Watch: Shell targets electric car charging network through ubitricity deal

Shell has bought the UK’s largest public electric vehicle charge-point owner as it positions itself for a shift away from fossil fuel engines.

The FTSE 100 oil and gas producer is paying an undisclosed sum for Ubitricity, founded in Berlin, Germany, which now has more than 2,700 charge points in the UK, more than 13pc of the market.

Ubitricity installs charge points into street furniture such as lamp posts and bollards, so people can charge when they are away from home or do not have a driveway where they can charge overnight.

It is the latest in a series of investments Shell has made in charging points, having bought European charging network New Motion in 2017.

A vehicle is seen charging at an Ubitricity on-street electric vehicle charging point in London
A vehicle is seen charging at an Ubitricity on-street electric vehicle charging point in London

Shell now also has 1,000 charging points installed at about 430 of its retail sites, and has stepped into household power supply with its purchase of First Utility.

Sales of new pure combustion engine vehicles are to be banned in the UK from 2030, and there is a major push to develop the infrastructure needed to cope with the rise in electric cars.

István Kapitány, executive vice president of Shell Global Mobility, said: "We want to support the growing number of Shell customers who want to switch to an EV by making it as convenient as possible for them.

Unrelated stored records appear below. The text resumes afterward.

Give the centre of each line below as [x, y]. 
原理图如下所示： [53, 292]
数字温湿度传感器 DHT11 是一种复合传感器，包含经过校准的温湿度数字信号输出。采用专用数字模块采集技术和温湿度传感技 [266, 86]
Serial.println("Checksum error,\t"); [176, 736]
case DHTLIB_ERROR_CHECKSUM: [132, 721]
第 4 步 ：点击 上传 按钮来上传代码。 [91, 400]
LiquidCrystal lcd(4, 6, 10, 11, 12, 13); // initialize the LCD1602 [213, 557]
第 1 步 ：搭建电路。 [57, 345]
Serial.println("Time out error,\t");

"On-street options such as the lamp post charging offered by Ubitricity will be key for those who live and work in cities or have limited access to off-street parking.”

Markets Hub - Royal Dutch Shell PLC
Markets Hub - Royal Dutch Shell PLC

Lex Hartman, Ubitricity’s chief executive, said its equipment made "charging easy and accessible for everyone who needs it".

Like other oil majors, Shell is grappling with how to adapt to societies' efforts to cut reliance on fossil fuels.

It is investing in wind power, hydrogen, carbon capture and other low carbon technologies, but is under pressure from some investors and campaigners to go further.

Ben van Beurden, chief executive, will give more details on the company's strategy in February.